» **Instructions for the task**
Each line of the records is to be returned verbatim, with the images omitted.

Data entries
☆ ☆ ☆ ☆ ☆ ☆ ☆
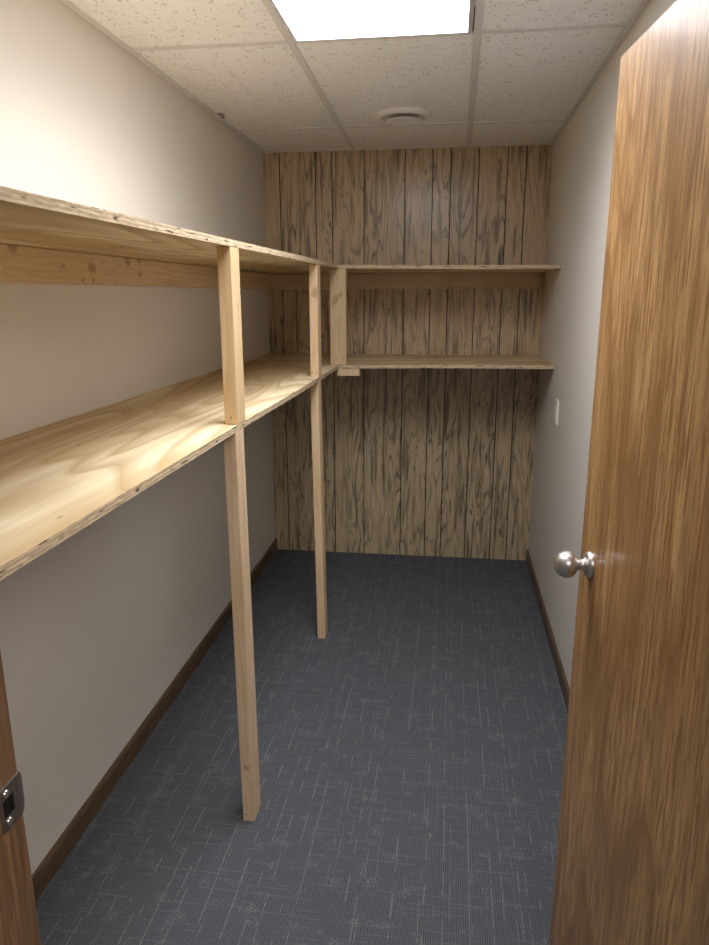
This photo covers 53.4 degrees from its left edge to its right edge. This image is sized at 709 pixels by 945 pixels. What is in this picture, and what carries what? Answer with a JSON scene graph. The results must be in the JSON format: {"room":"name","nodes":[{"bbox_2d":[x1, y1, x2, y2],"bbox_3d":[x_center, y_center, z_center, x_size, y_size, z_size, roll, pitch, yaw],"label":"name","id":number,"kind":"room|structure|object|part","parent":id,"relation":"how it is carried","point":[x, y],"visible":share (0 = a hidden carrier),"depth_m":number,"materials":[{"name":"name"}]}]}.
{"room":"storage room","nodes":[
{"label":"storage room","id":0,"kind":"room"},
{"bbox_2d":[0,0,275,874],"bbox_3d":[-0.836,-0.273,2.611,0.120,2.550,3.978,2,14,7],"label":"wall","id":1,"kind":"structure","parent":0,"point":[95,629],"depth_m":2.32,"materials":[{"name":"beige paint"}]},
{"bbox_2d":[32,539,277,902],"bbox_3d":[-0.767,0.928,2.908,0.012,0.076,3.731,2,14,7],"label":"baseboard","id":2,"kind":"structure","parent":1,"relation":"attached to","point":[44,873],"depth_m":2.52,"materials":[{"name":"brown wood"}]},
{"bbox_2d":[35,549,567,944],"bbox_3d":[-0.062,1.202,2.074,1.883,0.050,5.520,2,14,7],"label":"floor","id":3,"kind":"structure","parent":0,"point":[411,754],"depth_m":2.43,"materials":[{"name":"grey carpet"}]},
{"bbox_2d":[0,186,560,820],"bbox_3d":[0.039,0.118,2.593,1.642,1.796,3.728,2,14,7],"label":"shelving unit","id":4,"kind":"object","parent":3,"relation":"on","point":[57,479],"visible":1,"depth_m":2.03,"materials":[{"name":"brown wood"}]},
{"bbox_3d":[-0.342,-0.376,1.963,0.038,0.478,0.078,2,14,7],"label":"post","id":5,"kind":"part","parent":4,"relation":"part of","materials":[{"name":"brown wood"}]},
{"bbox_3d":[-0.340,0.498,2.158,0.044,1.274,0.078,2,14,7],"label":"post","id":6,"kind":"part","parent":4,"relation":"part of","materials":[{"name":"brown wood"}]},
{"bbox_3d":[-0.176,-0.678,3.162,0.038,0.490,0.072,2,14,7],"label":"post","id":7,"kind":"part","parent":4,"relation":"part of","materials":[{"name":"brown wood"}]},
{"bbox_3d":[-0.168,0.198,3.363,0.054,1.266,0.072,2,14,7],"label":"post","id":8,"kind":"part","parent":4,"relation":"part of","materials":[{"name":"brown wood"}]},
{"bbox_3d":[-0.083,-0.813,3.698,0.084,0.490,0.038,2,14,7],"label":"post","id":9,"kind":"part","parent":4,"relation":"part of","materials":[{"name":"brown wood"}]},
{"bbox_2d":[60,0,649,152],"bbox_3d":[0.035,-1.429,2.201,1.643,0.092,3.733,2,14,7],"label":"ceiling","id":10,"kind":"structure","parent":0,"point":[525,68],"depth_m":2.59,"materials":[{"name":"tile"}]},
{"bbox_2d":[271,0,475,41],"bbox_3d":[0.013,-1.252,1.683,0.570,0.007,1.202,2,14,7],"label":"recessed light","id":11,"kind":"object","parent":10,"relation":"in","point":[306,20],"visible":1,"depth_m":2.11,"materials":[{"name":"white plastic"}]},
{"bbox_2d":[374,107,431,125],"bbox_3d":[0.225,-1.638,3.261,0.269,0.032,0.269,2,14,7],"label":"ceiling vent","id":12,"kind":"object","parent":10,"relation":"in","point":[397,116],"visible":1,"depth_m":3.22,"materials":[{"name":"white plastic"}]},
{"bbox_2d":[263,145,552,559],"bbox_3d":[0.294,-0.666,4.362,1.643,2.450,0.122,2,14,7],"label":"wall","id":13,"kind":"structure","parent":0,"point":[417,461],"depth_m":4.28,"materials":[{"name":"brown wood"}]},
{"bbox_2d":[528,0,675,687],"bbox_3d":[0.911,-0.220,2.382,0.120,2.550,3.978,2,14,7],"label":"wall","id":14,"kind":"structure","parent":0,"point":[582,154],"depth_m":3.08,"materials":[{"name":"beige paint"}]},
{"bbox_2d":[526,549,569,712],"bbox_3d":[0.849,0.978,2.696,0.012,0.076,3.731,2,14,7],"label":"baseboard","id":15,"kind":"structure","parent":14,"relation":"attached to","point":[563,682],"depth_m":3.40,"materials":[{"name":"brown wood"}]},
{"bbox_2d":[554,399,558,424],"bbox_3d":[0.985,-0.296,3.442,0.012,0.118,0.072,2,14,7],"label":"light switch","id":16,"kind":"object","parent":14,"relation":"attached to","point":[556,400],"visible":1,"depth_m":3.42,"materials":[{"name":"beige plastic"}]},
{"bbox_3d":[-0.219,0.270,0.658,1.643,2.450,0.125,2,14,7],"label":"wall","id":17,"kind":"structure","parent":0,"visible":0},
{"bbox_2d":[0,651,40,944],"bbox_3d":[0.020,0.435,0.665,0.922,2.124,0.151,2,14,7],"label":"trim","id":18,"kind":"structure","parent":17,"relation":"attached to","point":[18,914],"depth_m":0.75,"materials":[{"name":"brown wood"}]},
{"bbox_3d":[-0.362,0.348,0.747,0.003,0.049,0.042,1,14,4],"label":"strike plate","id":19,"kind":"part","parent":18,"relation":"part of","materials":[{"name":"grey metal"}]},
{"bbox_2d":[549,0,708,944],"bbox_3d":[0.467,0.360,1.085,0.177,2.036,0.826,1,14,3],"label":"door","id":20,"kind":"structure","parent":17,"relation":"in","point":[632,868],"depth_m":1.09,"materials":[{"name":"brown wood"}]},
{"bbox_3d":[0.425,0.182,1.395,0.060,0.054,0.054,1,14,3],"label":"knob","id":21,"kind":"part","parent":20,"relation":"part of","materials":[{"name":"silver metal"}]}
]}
☆ ☆ ☆ ☆ ☆ ☆ ☆
» **Solution for this problem**
This photo covers 53.4 degrees from its left edge to its right edge. This image is sized at 709 pixels by 945 pixels. What is in this picture, and what carries what? Answer with a JSON scene graph. The results must be in the JSON format: {"room":"name","nodes":[{"bbox_2d":[x1, y1, x2, y2],"bbox_3d":[x_center, y_center, z_center, x_size, y_size, z_size, roll, pitch, yaw],"label":"name","id":number,"kind":"room|structure|object|part","parent":id,"relation":"how it is carried","point":[x, y],"visible":share (0 = a hidden carrier),"depth_m":number,"materials":[{"name":"name"}]}]}.
{"room":"storage room","nodes":[
{"label":"storage room","id":0,"kind":"room"},
{"bbox_2d":[0,0,275,874],"bbox_3d":[-0.836,-0.273,2.611,0.120,2.550,3.978,2,14,7],"label":"wall","id":1,"kind":"structure","parent":0,"point":[95,629],"depth_m":2.32,"materials":[{"name":"beige paint"}]},
{"bbox_2d":[32,539,277,902],"bbox_3d":[-0.767,0.928,2.908,0.012,0.076,3.731,2,14,7],"label":"baseboard","id":2,"kind":"structure","parent":1,"relation":"attached to","point":[44,873],"depth_m":2.52,"materials":[{"name":"brown wood"}]},
{"bbox_2d":[35,549,567,944],"bbox_3d":[-0.062,1.202,2.074,1.883,0.050,5.520,2,14,7],"label":"floor","id":3,"kind":"structure","parent":0,"point":[411,754],"depth_m":2.43,"materials":[{"name":"grey carpet"}]},
{"bbox_2d":[0,186,560,820],"bbox_3d":[0.039,0.118,2.593,1.642,1.796,3.728,2,14,7],"label":"shelving unit","id":4,"kind":"object","parent":3,"relation":"on","point":[57,479],"visible":1,"depth_m":2.03,"materials":[{"name":"brown wood"}]},
{"bbox_3d":[-0.342,-0.376,1.963,0.038,0.478,0.078,2,14,7],"label":"post","id":5,"kind":"part","parent":4,"relation":"part of","materials":[{"name":"brown wood"}]},
{"bbox_3d":[-0.340,0.498,2.158,0.044,1.274,0.078,2,14,7],"label":"post","id":6,"kind":"part","parent":4,"relation":"part of","materials":[{"name":"brown wood"}]},
{"bbox_3d":[-0.176,-0.678,3.162,0.038,0.490,0.072,2,14,7],"label":"post","id":7,"kind":"part","parent":4,"relation":"part of","materials":[{"name":"brown wood"}]},
{"bbox_3d":[-0.168,0.198,3.363,0.054,1.266,0.072,2,14,7],"label":"post","id":8,"kind":"part","parent":4,"relation":"part of","materials":[{"name":"brown wood"}]},
{"bbox_3d":[-0.083,-0.813,3.698,0.084,0.490,0.038,2,14,7],"label":"post","id":9,"kind":"part","parent":4,"relation":"part of","materials":[{"name":"brown wood"}]},
{"bbox_2d":[60,0,649,152],"bbox_3d":[0.035,-1.429,2.201,1.643,0.092,3.733,2,14,7],"label":"ceiling","id":10,"kind":"structure","parent":0,"point":[525,68],"depth_m":2.59,"materials":[{"name":"tile"}]},
{"bbox_2d":[271,0,475,41],"bbox_3d":[0.013,-1.252,1.683,0.570,0.007,1.202,2,14,7],"label":"recessed light","id":11,"kind":"object","parent":10,"relation":"in","point":[306,20],"visible":1,"depth_m":2.11,"materials":[{"name":"white plastic"}]},
{"bbox_2d":[374,107,431,125],"bbox_3d":[0.225,-1.638,3.261,0.269,0.032,0.269,2,14,7],"label":"ceiling vent","id":12,"kind":"object","parent":10,"relation":"in","point":[397,116],"visible":1,"depth_m":3.22,"materials":[{"name":"white plastic"}]},
{"bbox_2d":[263,145,552,559],"bbox_3d":[0.294,-0.666,4.362,1.643,2.450,0.122,2,14,7],"label":"wall","id":13,"kind":"structure","parent":0,"point":[417,461],"depth_m":4.28,"materials":[{"name":"brown wood"}]},
{"bbox_2d":[528,0,675,687],"bbox_3d":[0.911,-0.220,2.382,0.120,2.550,3.978,2,14,7],"label":"wall","id":14,"kind":"structure","parent":0,"point":[582,154],"depth_m":3.08,"materials":[{"name":"beige paint"}]},
{"bbox_2d":[526,549,569,712],"bbox_3d":[0.849,0.978,2.696,0.012,0.076,3.731,2,14,7],"label":"baseboard","id":15,"kind":"structure","parent":14,"relation":"attached to","point":[563,682],"depth_m":3.40,"materials":[{"name":"brown wood"}]},
{"bbox_2d":[554,399,558,424],"bbox_3d":[0.985,-0.296,3.442,0.012,0.118,0.072,2,14,7],"label":"light switch","id":16,"kind":"object","parent":14,"relation":"attached to","point":[556,400],"visible":1,"depth_m":3.42,"materials":[{"name":"beige plastic"}]},
{"bbox_3d":[-0.219,0.270,0.658,1.643,2.450,0.125,2,14,7],"label":"wall","id":17,"kind":"structure","parent":0,"visible":0},
{"bbox_2d":[0,651,40,944],"bbox_3d":[0.020,0.435,0.665,0.922,2.124,0.151,2,14,7],"label":"trim","id":18,"kind":"structure","parent":17,"relation":"attached to","point":[18,914],"depth_m":0.75,"materials":[{"name":"brown wood"}]},
{"bbox_3d":[-0.362,0.348,0.747,0.003,0.049,0.042,1,14,4],"label":"strike plate","id":19,"kind":"part","parent":18,"relation":"part of","materials":[{"name":"grey metal"}]},
{"bbox_2d":[549,0,708,944],"bbox_3d":[0.467,0.360,1.085,0.177,2.036,0.826,1,14,3],"label":"door","id":20,"kind":"structure","parent":17,"relation":"in","point":[632,868],"depth_m":1.09,"materials":[{"name":"brown wood"}]},
{"bbox_3d":[0.425,0.182,1.395,0.060,0.054,0.054,1,14,3],"label":"knob","id":21,"kind":"part","parent":20,"relation":"part of","materials":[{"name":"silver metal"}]}
]}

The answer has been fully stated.